Il y a une vingtaine d'années, m'a interpelé un passage du Crépuscule des idoles où Nietzsche s'écrie: "je crains bien que nous ne nous débarrassions jamais de Dieu, puisque nous croyons encore à la grammaire". Suite à ce constat, il semble difficile d'écrire ou de lire un texte philosophique sans se demander quel part de l'argument relève du simple artefact de l'enchaînement des arguments, quel part de l'écrit a servi à coller les morceaux, et quelle part d'arbitraire il y a dans leur ordre de précédence, c'est-à-dire dans la mise en relation des causes et des effets, des conclusions et des prémisses. Cet inconfort m'a mené à chercher une manière de désérialiser la pensée.
Le concept du Wiki m'a donné une solution. J'ai adapté une application serveur open source à mes besoins et je me suis mis à écrire, concept par concept, en m'efforçant, dans chaque texte, de lier autant de notions qu'il me paraissait nécessaire à leur propre entrée. J'ai nommé le projet WikiTractatus en pensant au Tractatus logico-philosophicus de Wittgenstein, premier texte philosophique tombé entre mes mains, il y a des années, qui systématisait son propos d'une manière qui permettait, voir exigeait, une lecture non-linéaire.

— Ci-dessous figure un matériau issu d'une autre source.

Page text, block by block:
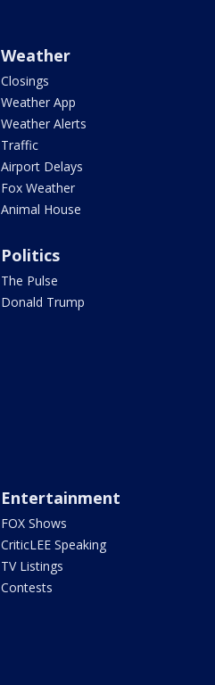
Weather
Closings
Weather App
Weather Alerts
Traffic
Airport Delays
Fox Weather
Animal House
Politics
The Pulse
Donald Trump
Entertainment
FOX Shows
CriticLEE Speaking
TV Listings
Contests

N'importe quel mot sert de point d'entrée au Wikitractatus. Tu peux commencer par exemple par « azoth ». Le WikiTractatus peut être lu dans n'importe quel sens, comme un poème dont tu es le héros. Son propos et processuel et contextuel. Il est produit par la déambulation du lecteur, à l'instar du sens d'un territoire. Le sens du Wikitractatus n'est que le produit d'un cheminement au travers de termes intermédiaires mis en relation. Il n'est pas nécessaire ni prévu que le lecteur visite toutes les entrées. Il lui suffit de suivre les liens, mot par mot, en se laissant guider par son doute.
Le WikiTractatus est enfin un processus d'écriture. Il est constamment modifié et ses notions ne sont pas moins transitoires que le passage de leur lecteur.